If an animal is to be removed, you can replace "OK"
by a reason (e.g. "dead"
, "escaped"
, …).
Then, you can load your data without those animals load_dam_data(metadata[status == "OK"], ...)
.
This practice has the advantage of making it very transparent, why some individuals where excluded.
Also, as stated before, it can easily be reversed.
Apply functions when loading
Finaly, we may want to apply a function on the data as it is loaded, in order to preprocess it, saving time. This pre-processing will annotate the data, i.e create new information (new columns) based on the original data.
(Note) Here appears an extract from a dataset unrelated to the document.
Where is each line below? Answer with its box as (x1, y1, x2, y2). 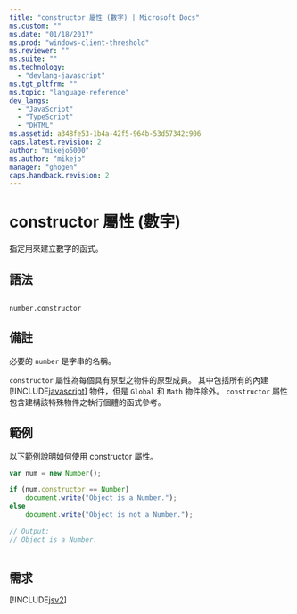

As an example, we can perform a sleep (bouts of immobility of 5 min or more), from our sleepr
package (which you will have installed).
library(sleepr)
<- load_dam(metadata, FUN = sleepr::sleep_dam_annotation)
dt dt
##
## ==== METADATA ====
##
## id file_info region_id
## <fctr> <list> <int>
## 1: 2017-07-01 08:00:00|Monitor11.txt|01 <list[2]> 1
## 2: 2017-07-01 08:00:00|Monitor11.txt|02 <list[2]> 2
## 3: 2017-07-01 08:00:00|Monitor11.txt|03 <list[2]> 3
## 4: 2017-07-01 08:00:00|Monitor11.txt|04 <list[2]> 4
## 5: 2017-07-01 08:00:00|Monitor11.txt|05 <list[2]> 5
## ---
## 188: 2017-07-11 08:00:00|Monitor64.txt|28 <list[2]> 28
## 189: 2017-07-11 08:00:00|Monitor64.txt|29 <list[2]> 29
## 190: 2017-07-11 08:00:00|Monitor64.txt|30 <list[2]> 30
## 191: 2017-07-11 08:00:00|Monitor64.txt|31 <list[2]> 31
## 192: 2017-07-11 08:00:00|Monitor64.txt|32 <list[2]> 32
## experiment_id start_datetime stop_datetime sex
## <char> <POSc> <POSc> <char>
## 1: 2017-07-01 08:00:00|Monitor11.txt 2017-07-01 08:00:00 2017-07-04 M
## 2: 2017-07-01 08:00:00|Monitor11.txt 2017-07-01 08:00:00 2017-07-04 M
## 3: 2017-07-01 08:00:00|Monitor11.txt 2017-07-01 08:00:00 2017-07-04 M
## 4: 2017-07-01 08:00:00|Monitor11.txt 2017-07-01 08:00:00 2017-07-04 M
## 5: 2017-07-01 08:00:00|Monitor11.txt 2017-07-01 08:00:00 2017-07-04 M
## ---
## 188: 2017-07-11 08:00:00|Monitor64.txt 2017-07-11 08:00:00 2017-07-14 F
## 189: 2017-07-11 08:00:00|Monitor64.txt 2017-07-11 08:00:00 2017-07-14 F
## 190: 2017-07-11 08:00:00|Monitor64.txt 2017-07-11 08:00:00 2017-07-14 F
## 191: 2017-07-11 08:00:00|Monitor64.txt 2017-07-11 08:00:00 2017-07-14 F
## 192: 2017-07-11 08:00:00|Monitor64.txt 2017-07-11 08:00:00 2017-07-14 F
## genotype replicate
## <char> <int>
## 1: A 1
## 2: A 1
## 3: A 1
## 4: A 1
## 5: A 1
## ---
## 188: C 2
## 189: C 2
## 190: C 2
## 191: C 2
## 192: C 2
##
## ====== DATA ======
##
## id t activity moving asleep
## <fctr> <num> <int> <lgcl> <lgcl>
## 1: 2017-07-01 08:00:00|Monitor11.txt|01 0 0 FALSE TRUE
## 2: 2017-07-01 08:00:00|Monitor11.txt|01 60 0 FALSE TRUE
## 3: 2017-07-01 08:00:00|Monitor11.txt|01 120 0 FALSE TRUE
## 4: 2017-07-01 08:00:00|Monitor11.txt|01 180 0 FALSE TRUE
## 5: 2017-07-01 08:00:00|Monitor11.txt|01 240 0 FALSE TRUE
## ---
## 737468: 2017-07-11 08:00:00|Monitor64.txt|32 230160 0 FALSE TRUE
## 737469: 2017-07-11 08:00:00|Monitor64.txt|32 230220 0 FALSE TRUE
## 737470: 2017-07-11 08:00:00|Monitor64.txt|32 230280 0 FALSE TRUE
## 737471: 2017-07-11 08:00:00|Monitor64.txt|32 230340 0 FALSE TRUE
## 737472: 2017-07-11 08:00:00|Monitor64.txt|32 230400 0 FALSE TRUE
As you can see, we now have additional columns in the data.